Intercept, Annovis and Biohaven Advance Late Phase Trials

Phase III Good News for Intercept, Annovis and Biohaven

Several biopharma companies reported late-stage Phase III clinical trial success Thursday. Here’s a look.

Positive Pivotal NASH Data Sets Intercept Up for NDA Resubmission

Intercept Pharmaceuticals reported positive topline results from a new interim analysis of its ongoing pivotal Phase III REGENERATE trial. The study is evaluating obeticholic acid (OCA) in liver fibrosis (scarring) due to nonalcoholic steatohepatitis (NASH). NASH is similar to cirrhosis of the liver but occurs in people who drink little or no alcohol. It is a kind of fatty liver disease.

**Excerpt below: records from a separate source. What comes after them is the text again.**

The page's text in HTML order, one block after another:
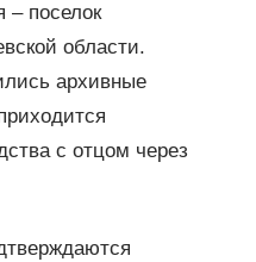
– поселок
области.
архивные
с отцом через
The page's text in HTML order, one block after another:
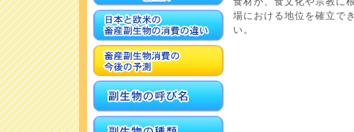
場における地位を確立で
い。
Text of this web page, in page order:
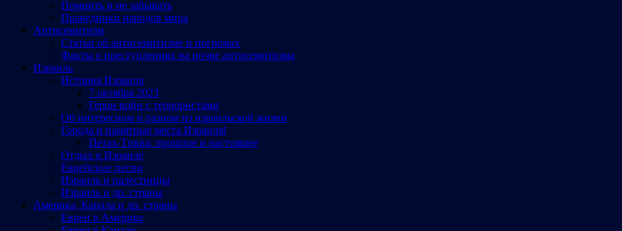
Помнить и не забывать
Праведники народов мира
Антисемитизм
Статьи об антисемитизме и погромах
Факты о преступлениях на почве антисемитизма
Израиль
История Израиля
7 октября 2023
Герои войн с террористами
Об интересном и разном из израильской жизни
Города и памятные места Израиляl
Петах-Тиква: прошлое и настоящее
Отдых в Израиле
Еврейские песни
Израиль и палестинцы
Израиль и др. страны
Америка, Канада и др. страны
Евреи в Америке
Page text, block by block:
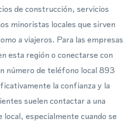
de construcción, servicios
minoristas locales que sirven
a viajeros. Para las empresas
esta región o conectarse con
número de teléfono local 893
la confianza y la
suelen contactar a una
local, especialmente cuando se
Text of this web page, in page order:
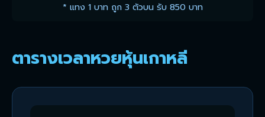
* แทง 1 บาท ถูก 3 ตัวบน รับ 850 บาท
ตารางเวลาหวยหุ้นเกาหลี
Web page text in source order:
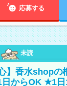
応募する
未読
】香水shopの
からOK ★1日
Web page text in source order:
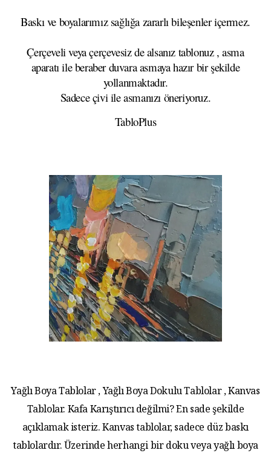
Baskı ve boyalarımız sağlığa zararlı bileşenler içermez.
Çerçeveli veya çerçevesiz de alsanız tablonuz , asma
aparatı ile beraber duvara asmaya hazır bir şekilde
yollanmaktadır.
Sadece çivi ile asmanızı öneriyoruz.
TabloPlus
Yağlı Boya Tablolar , Yağlı Boya Dokulu Tablolar , Kanvas
Tablolar. Kafa Karıştırıcı değilmi? En sade şekilde
açıklamak isteriz. Kanvas tablolar, sadece düz baskı
tablolardır. Üzerinde herhangi bir doku veya yağlı boya
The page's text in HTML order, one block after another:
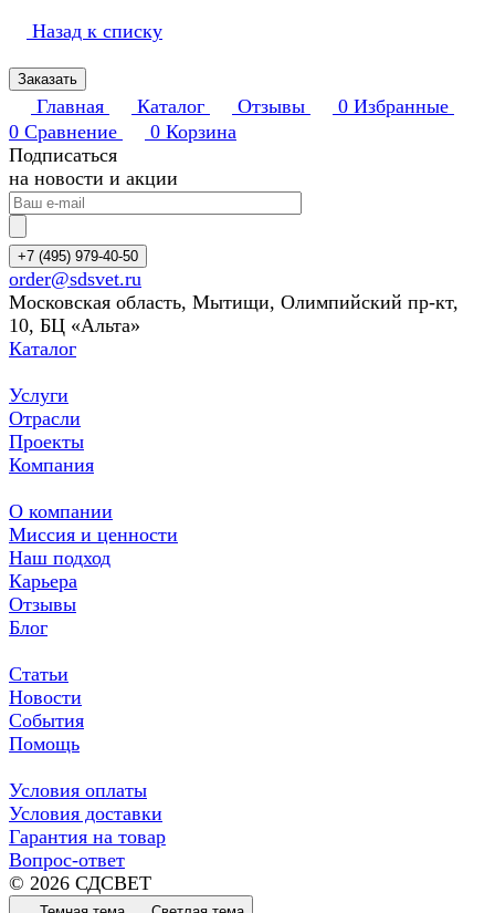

This is the second analysis where OCA hit the primary endpoint for the intent-to-treat population in REGENERATE. Based on the results, the company plans to re-submit its New Drug Application to the U.S. Food and Drug Administration for OCA in liver fibrosis due to NASH. In this new analysis, 22.4% of patients receiving once-daily oral OCA 25 mg hit the primary endpoint of achieving at least one stage of fibrosis improvement with no worsening of NASH at the 18th month on liver biopsy. This compared to 9.6% in the placebo group. The safety profile was manageable, with serious adverse events and deaths generally balanced across the OCA and placebo cohorts.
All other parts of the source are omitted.